As may be seen in FIG. 3, the control cap 7 is maintained in engagement with the side of the profiled disc 6 directed towards the connecting passage 19 with the aid of a helical spring 20. The helical spring 20 bears against a housing lid 21 which is releasably connected to the housing 1 and seals the mixing chamber 18 from the environment (the seals, particularly at the bushing of the control shaft 8, are of known construction and are not shown in the drawings).
FIGS. 4A, B and C and also 5, which show the important components of the mixer control element 4, will be described below in order to explain the mode of operation of the four-way mixer.
FIG. 4A is a view of the mixer control element 4 in the direction of the axis of rotation 9, shown in a position which corresponds to the operational position at a set mixer angle of about 90.degree.. As stated above, the outer surface of the control cap 7 is acted on by the pressure of the HR water in the chamber 18. The holes 11 to 13 in the profiled disc each communicate with separate flow chambers.
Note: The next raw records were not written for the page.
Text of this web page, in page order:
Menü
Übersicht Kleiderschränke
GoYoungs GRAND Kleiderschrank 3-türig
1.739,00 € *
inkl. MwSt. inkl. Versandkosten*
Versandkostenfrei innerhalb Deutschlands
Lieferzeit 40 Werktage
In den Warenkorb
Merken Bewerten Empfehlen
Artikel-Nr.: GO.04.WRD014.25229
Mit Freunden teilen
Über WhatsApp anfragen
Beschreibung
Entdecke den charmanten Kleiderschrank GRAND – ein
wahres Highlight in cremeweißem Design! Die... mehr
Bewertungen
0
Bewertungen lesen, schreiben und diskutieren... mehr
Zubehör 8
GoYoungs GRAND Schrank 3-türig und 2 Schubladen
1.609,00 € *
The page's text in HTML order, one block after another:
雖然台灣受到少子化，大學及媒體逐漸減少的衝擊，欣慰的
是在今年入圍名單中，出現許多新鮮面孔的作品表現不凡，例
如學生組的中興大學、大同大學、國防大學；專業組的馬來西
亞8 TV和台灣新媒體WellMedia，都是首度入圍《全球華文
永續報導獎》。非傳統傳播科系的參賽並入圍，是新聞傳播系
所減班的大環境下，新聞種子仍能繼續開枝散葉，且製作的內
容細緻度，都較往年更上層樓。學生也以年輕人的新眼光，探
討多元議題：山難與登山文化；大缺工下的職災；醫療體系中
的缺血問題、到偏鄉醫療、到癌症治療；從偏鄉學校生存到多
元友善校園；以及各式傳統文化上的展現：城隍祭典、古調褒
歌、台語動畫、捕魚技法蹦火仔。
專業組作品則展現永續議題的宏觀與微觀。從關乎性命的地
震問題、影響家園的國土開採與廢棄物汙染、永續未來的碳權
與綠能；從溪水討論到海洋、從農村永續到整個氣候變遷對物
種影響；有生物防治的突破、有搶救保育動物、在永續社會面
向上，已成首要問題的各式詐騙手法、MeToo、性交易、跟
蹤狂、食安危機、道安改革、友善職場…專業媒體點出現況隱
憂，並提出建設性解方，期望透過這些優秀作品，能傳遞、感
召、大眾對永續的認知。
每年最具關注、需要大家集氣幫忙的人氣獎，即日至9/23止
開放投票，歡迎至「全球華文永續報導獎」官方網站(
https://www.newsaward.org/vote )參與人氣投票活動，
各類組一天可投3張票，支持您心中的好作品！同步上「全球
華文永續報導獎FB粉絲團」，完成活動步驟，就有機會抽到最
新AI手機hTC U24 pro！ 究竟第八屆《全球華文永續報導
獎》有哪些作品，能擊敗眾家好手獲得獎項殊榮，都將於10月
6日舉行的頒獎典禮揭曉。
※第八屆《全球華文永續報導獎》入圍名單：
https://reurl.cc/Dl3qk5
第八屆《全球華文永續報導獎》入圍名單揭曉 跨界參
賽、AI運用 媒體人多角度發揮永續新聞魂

In the position illustrated in FIG. 4A, the hole 11 in the profiled disc communicating with KV is connected via the connecting passage 19 to the hole 12 which leads to the heater supply HV. In addition to the boiler supply flow, the second hole 12 also receives returned water in this mixer position from the flow chamber 18. The remainder of the returned water flows into the boiler return whose opening 13 is open to the HR flow chamber 18.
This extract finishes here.